- _PROBLEM DETAILS_
Set down, exactly and with nothing added, the lines running from the one that holds "与隐私工具集成较好。Windscribe 免费版常见的月 (191, 330)" to the final line of the records. Pictures stay out of the copy.

[[ SOURCE DATA, beginning ]]

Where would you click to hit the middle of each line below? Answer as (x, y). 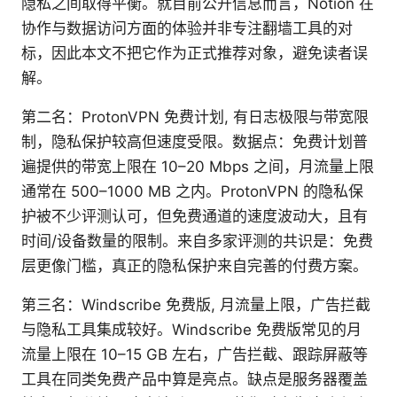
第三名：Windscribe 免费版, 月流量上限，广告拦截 (196, 305)
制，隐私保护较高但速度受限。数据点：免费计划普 (195, 142)
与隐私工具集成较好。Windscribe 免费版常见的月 (191, 330)
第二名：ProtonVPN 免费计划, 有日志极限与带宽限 (195, 117)
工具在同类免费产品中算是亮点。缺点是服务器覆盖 (195, 380)
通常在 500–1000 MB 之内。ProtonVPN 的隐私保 (192, 192)
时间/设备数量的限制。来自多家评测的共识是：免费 (197, 241)
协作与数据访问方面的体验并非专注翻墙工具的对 (187, 29)
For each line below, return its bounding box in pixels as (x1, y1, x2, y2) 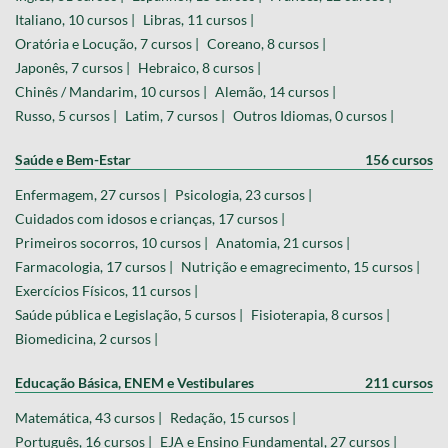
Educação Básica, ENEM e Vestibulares (15, 373, 254, 391)
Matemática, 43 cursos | (15, 408, 162, 426)
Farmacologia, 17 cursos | (15, 257, 173, 275)
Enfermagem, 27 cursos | (15, 185, 167, 203)
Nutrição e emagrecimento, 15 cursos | (181, 257, 420, 275)
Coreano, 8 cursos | (207, 34, 326, 52)
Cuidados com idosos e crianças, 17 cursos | (15, 209, 285, 227)
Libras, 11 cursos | (143, 10, 254, 28)
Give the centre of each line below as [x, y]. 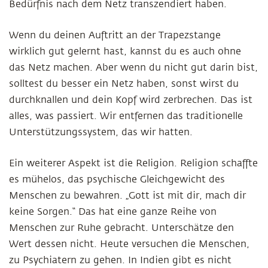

[[ SOURCE DATA, end ]]

- _SOLUTION TO THIS EXERCISE_
与隐私工具集成较好。Windscribe 免费版常见的月 (191, 330)
第二名：ProtonVPN 免费计划, 有日志极限与带宽限 (195, 117)
工具在同类免费产品中算是亮点。缺点是服务器覆盖 (195, 380)
通常在 500–1000 MB 之内。ProtonVPN 的隐私保 (192, 192)
时间/设备数量的限制。来自多家评测的共识是：免费 (197, 241)
协作与数据访问方面的体验并非专注翻墙工具的对 (187, 29)
For each line below, return its bounding box in pixels as (x1, y1, x2, y2) 
Educação Básica, ENEM e Vestibulares (15, 373, 254, 391)
Matemática, 43 cursos | (15, 408, 162, 426)
Farmacologia, 17 cursos | (15, 257, 173, 275)
Enfermagem, 27 cursos | (15, 185, 167, 203)
Nutrição e emagrecimento, 15 cursos | (181, 257, 420, 275)
Coreano, 8 cursos | (207, 34, 326, 52)
Cuidados com idosos e crianças, 17 cursos | (15, 209, 285, 227)
Libras, 11 cursos | (143, 10, 254, 28)
Give the centre of each line below as [x, y]. 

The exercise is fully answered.